Analyzing the Effects of Light Ion Irradiation on Dispersion Strengthened Tungsten
Open Access
- Author:
- Higgins, Levko
- Graduate Program:
- Nuclear Engineering
- Degree:
- Master of Science
- Document Type:
- Master Thesis
- Date of Defense:
- March 18, 2024
- Committee Members:
- Xing Wang, Thesis Advisor/Co-Advisor
Mia Jin, Committee Member
Dipanjan Pan, Professor in Charge/Director of Graduate Studies - Keywords:
- Fusion
Tokamak
nuclear engineering
SEM
APT
Tungsten
DSW
Helium
Interface - Abstract:
- The ability to harness nuclear fusion for energy has been considered the “holy grail” of energy generation for much of the past century. The tokamak is a promising type of fusion reactor for achieving this goal. Within the tokamak, the divertor region is subject to extreme working conditions, including erosive plasma, high thermal load, and intense radiation damage. Therefore, there is a significant need for research to design materials that can withstand these harsh operating conditions. Tungsten alloys strengthened with second phase dispersoids stand out as promising candidates because of their exceptional thermomechanical properties. However, their resilience under irradiations requires further investigation. In this work, tungsten containing titanium carbide and tantalum carbide dispersoids were both irradiated with helium and hydrogen ions and put under microstructural analysis for the defects caused by those light ions. Specifically, atom probe tomography (APT) was applied to characterize the chemistry of the dispersoids and the dispersoid-tungsten interfaces and scanning electron microscopy (SEM) analysis was utilized to examine the stability of surface dispersoids after extended helium ion irradiation.

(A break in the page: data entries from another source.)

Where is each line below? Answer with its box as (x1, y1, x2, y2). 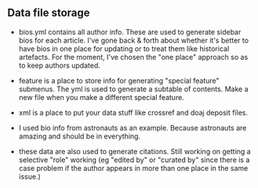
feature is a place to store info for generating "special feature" (18, 76, 220, 85)
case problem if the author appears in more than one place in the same (18, 163, 249, 172)
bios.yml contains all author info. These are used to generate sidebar (18, 27, 242, 36)
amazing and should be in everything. (18, 131, 141, 141)
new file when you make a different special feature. (18, 92, 185, 101)
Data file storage (7, 6, 91, 20)
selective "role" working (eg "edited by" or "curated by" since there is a (18, 155, 250, 164)
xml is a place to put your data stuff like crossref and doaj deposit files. (18, 108, 249, 117)

Our APT analysis uncovered that due to their high affinity for oxygen, the transition metal carbides were fully oxidized into TiO and Ta_2 O_5. In addition, there was minimum element intermixing at the dispersoid-tungsten interfaces. These findings lay the groundwork for understanding the excellent resistance of dispersion strengthened tungsten interfaces to helium irradiation. Meanwhile, our SEM analyses rule out the possibility that dispersoid fallout from the sample surfaces was solely due to high-energy He irradiation, underscoring the need for future investigations into the underlying mechanisms for the fallout phenomenon in the complex working conditions in tokamaks.